Nestes dias, obedecendo a impulso incontrolável, tentei compor esta canção para Soledad Barrett:
“Quando te vi pela primeira vez, Soledad
Me deu vontade de cantar.
Lá no Pátio de São Pedro
Correu um fogo em meu coração
Que me dizia
Haveria incêndio se eu tocasse as tuas mãos.
Mas em 1973, Sol, o amor era uma alienação.
E a canção que não vinha me torturava assim:
‘Como posso tocar a sua alma? Como posso tê-la junto a mim?’
Em 73, no calor dos teus olhos, Soledad,
havia um fogo irresistível para todos
Não sei se era uma alucinação
Pois sentia o perfume dos jasmins,
Como se as pétalas do teu corpo
batessem num feitiço em cima de mim
Os beija-flores, mais educados que os amantes,
sabem que podem tocar a intimidade da flor
e por isso são felizes.
Diferente de ti, Soledad, que eras flor vermelha
e não recebeste o carinho de acender a centelha.
Por isso minha lembrança evitou a dor da tua morte,
Por isso pude ouvir o canto da criança guarani:
‘Filha do paraíso azul / entra para mim’.

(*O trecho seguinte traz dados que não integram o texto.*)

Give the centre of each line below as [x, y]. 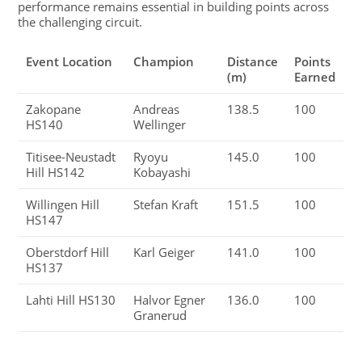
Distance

Ainda ontem, em um ato público, ao gritarem o teu nome, Soledad,
a minha voz ao responder ‘presente’ fraquejou,
como se fraqueja diante de quem se ama
pois o teu nome em meu coração não cessou
As santas do Paraguai carregam o filho nos braços
e a aos pés delas têm anjos,
até lua em quarto minguante.
Mas um feto nos pés e sangue na fogueira
Somente Soledad, a guerreira
Por isso estás presente hoje nas cordas do violão
E para a tua nova vida eu fiz esta canção”.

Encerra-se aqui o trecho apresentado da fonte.